腸腰筋を鍛えることはランニングのパフォーマンスの向上に役立ちます。
<参考文献>
- Tottori N, Suga T, Miyake Y, Tsuchikane R, Otsuka M, Nagano A, Fujita S, Isaka T. Hip Flexor and Knee Extensor Muscularity Are Associated With Sprint Performance in Sprint-Trained Preadolescent Boys. Pediatr Exerc Sci. 2018 Feb 1;30(1):115-123. doi: 10.1123/pes.2016-0226. Epub 2017 Oct 20. PMID: 28787247.
- Miller R, Balshaw TG, Massey GJ, Maeo S, Lanza MB, Johnston M, Allen SJ, Folland JP. The Muscle Morphology of Elite Sprint Running. Med Sci Sports Exerc. 2021 Apr 1;53(4):804-815. doi: 10.1249/MSS.0000000000002522. PMID: 33009196.
- Tottori N, Suga T, Miyake Y, Tsuchikane R, Tanaka T, Terada M, Otsuka M, Nagano A, Fujita S, Isaka T. Trunk and lower limb muscularity in sprinters: what are the specific muscles for superior sprint performance? BMC Res Notes. 2021 Feb 25;14(1):74. doi: 10.1186/s13104-021-05487-x. PMID: 33632290; PMCID: PMC7908676.
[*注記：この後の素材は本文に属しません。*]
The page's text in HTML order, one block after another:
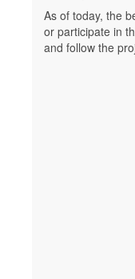
As of today, the
or participate in
and follow the
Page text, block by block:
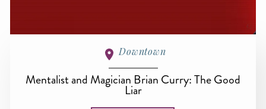
Downtown
Mentalist and Magician Brian Curry: The Good
Liar
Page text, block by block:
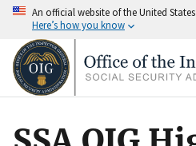
An official website of the United
Here’s how you know
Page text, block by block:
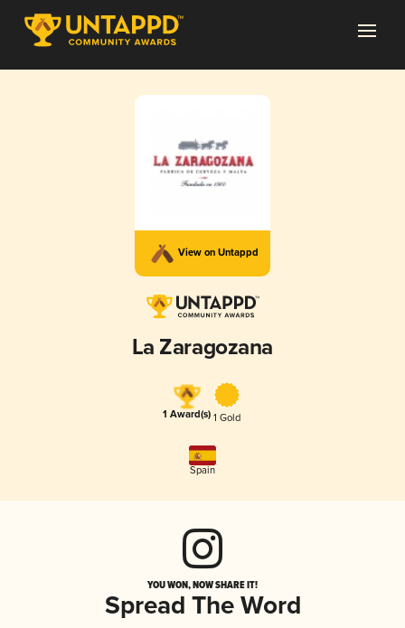
View on Untappd
La Zaragozana
1 Award(s) 1 Gold
Spain
YOU WON, NOW SHARE IT!
Spread The Word
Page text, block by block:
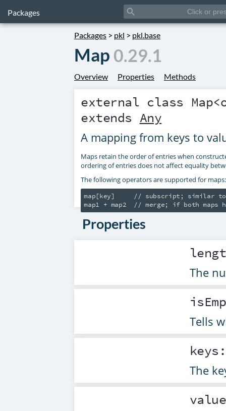
Packages search
Packages > pkl > pkl.base
Map 0.29.1
Overview Properties Methods
external class Map
extends Any
A mapping from keys to
Maps retain the order of entries when
ordering of entries does not affect equality
The following operators are supported for maps:
map[key]     // subscript; similar to
Properties
The
Tells
keys
The
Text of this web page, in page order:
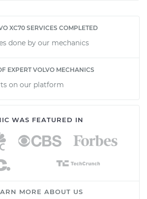
XC70 SERVICES COMPLETED
done by our mechanics
EXPERT VOLVO MECHANICS
on our platform
WAS FEATURED IN
MORE ABOUT US
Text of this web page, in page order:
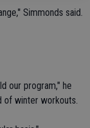
Simmonds said.
our program," he
of winter workouts.
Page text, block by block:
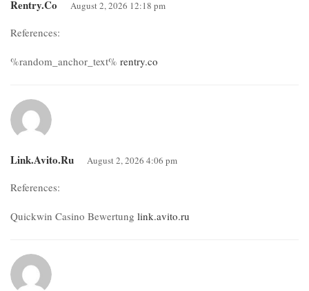
Rentry.co August 2, 2026 12:18 pm
References:
%random_anchor_text% rentry.co
Link.avito.ru August 2, 2026 4:06 pm
References:
Quickwin Casino Bewertung link.avito.ru
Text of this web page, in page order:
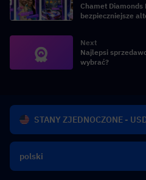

- Ema R, Sakaguchi M, Kawakami Y. Thigh and Psoas Major Muscularity and Its Relation to Running Mechanics in Sprinters. Med Sci Sports Exerc. 2018 Oct;50(10):2085-2091. doi: 10.1249/MSS.0000000000001678. PMID: 30222688.
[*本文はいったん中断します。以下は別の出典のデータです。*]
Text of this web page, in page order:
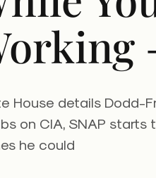
House details Dodd-
on CIA, SNAP starts
he could
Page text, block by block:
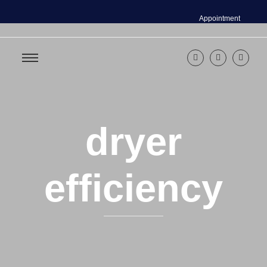
Appointment
dryer
efficiency
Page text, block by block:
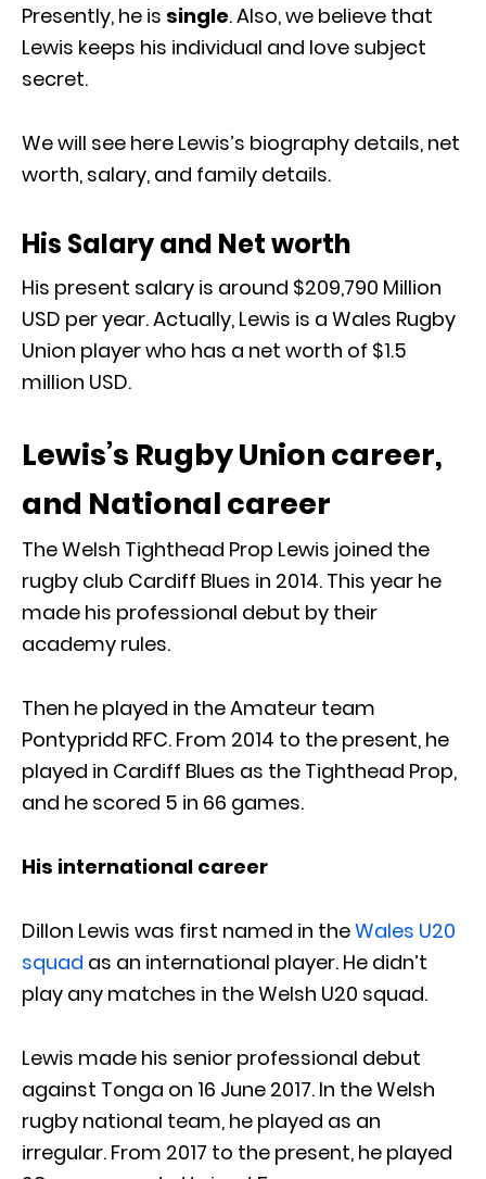
Presently, he is single. Also, we believe that
Lewis keeps his individual and love subject
secret.
We will see here Lewis’s biography details, net
worth, salary, and family details.
His Salary and Net worth
His present salary is around $209,790 Million
USD per year. Actually, Lewis is a Wales Rugby
Union player who has a net worth of $1.5
million USD.
Lewis’s Rugby Union career,
and National career
The Welsh Tighthead Prop Lewis joined the
rugby club Cardiff Blues in 2014. This year he
made his professional debut by their
academy rules.
Then he played in the Amateur team
Pontypridd RFC. From 2014 to the present, he
played in Cardiff Blues as the Tighthead Prop,
and he scored 5 in 66 games.
His international career
Dillon Lewis was first named in theWales U20
squad as an international player. He didn’t
play any matches in the Welsh U20 squad.
Lewis made his senior professional debut
against Tonga on 16 June 2017. In the Welsh
rugby national team, he played as an
irregular. From 2017 to the present, he played
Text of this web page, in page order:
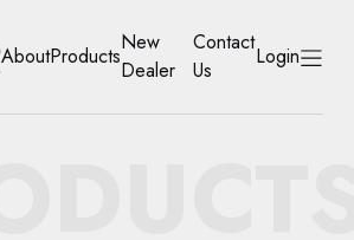
AboutProducts
New
Dealer
Contact
Us
Login
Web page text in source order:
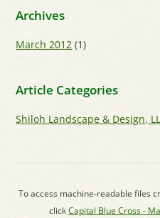
Archives
March 2012 (1)
Article Categories
Shiloh Landscape & Design,
To access machine-readable files
clickCapital Blue Cross -
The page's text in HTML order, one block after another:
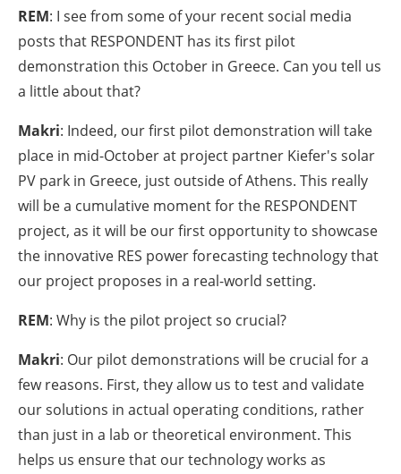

- Silva WA, de Lira CAB, Vancini RL, Andrade MS. Hip muscular strength balance is associated with running economy in recreationally-trained endurance runners. PeerJ. 2018 Jul 24;6:e5219. doi: 10.7717/peerj.5219. PMID: 30065859; PMCID: PMC6063213.
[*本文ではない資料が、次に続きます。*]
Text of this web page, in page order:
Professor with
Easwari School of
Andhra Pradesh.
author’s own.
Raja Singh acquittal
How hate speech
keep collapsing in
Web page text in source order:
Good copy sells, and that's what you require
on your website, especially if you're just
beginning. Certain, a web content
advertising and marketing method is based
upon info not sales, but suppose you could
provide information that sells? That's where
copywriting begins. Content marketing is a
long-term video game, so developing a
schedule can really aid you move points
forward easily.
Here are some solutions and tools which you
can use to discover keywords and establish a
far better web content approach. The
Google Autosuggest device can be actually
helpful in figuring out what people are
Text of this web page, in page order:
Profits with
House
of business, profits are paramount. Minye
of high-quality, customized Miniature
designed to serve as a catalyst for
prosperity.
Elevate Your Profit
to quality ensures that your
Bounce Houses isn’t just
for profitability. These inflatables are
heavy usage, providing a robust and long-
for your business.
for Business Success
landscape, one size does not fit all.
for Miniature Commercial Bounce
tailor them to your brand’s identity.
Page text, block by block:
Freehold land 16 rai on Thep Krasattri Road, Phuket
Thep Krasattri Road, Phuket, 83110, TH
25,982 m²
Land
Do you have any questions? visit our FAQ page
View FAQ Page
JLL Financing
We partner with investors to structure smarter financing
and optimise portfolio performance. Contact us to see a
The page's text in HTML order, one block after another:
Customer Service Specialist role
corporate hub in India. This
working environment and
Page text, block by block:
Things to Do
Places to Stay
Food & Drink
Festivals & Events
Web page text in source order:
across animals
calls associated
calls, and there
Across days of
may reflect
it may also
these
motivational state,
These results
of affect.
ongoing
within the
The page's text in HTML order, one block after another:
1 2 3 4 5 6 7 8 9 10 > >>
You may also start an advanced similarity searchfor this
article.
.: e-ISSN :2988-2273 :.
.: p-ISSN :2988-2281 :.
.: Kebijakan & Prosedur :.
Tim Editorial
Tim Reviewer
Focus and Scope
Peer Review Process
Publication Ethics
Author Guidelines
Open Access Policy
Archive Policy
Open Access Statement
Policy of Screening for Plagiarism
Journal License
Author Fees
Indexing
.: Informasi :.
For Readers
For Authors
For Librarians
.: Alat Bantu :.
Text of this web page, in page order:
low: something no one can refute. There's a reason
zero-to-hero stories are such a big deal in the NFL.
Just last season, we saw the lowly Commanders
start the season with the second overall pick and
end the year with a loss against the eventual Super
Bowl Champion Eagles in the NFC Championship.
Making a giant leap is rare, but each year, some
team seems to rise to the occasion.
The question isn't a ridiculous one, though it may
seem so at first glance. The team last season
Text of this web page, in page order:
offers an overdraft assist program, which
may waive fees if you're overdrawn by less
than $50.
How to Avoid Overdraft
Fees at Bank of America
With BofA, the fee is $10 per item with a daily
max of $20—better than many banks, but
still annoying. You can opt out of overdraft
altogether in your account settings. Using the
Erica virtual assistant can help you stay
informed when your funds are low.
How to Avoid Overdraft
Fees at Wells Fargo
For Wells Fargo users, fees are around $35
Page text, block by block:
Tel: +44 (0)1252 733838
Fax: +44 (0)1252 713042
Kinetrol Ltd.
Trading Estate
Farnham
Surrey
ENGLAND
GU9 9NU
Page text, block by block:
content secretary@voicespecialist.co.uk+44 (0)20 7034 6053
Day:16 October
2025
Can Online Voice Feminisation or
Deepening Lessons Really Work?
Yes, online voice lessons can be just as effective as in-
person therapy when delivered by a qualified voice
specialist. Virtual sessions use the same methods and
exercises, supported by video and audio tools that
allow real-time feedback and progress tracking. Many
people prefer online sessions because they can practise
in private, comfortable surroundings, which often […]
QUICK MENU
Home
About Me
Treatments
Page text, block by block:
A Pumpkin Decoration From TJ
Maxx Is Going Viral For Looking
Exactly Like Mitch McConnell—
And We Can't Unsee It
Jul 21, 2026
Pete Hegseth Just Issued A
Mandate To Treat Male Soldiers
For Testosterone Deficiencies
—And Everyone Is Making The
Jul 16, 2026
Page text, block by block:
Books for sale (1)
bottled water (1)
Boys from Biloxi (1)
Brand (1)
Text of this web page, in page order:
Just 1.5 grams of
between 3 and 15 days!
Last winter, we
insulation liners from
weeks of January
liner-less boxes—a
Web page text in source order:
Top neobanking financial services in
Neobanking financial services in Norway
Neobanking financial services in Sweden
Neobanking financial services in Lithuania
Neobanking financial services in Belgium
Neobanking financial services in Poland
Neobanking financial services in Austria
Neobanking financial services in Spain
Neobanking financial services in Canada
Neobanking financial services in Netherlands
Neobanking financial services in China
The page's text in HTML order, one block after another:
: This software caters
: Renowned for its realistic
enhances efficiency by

- Yamanaka R, Wakasawa S, Yamashiro K, Kodama N, Sato D. Effect of Resistance Training of Psoas Major in Combination With Regular Running Training on Performance in Long-Distance Runners. Int J Sports Physiol Perform. 2021 Jun 1;16(6):906-909. doi: 10.1123/ijspp.2020-0206. Epub 2021 Mar 5. PMID: 33668016.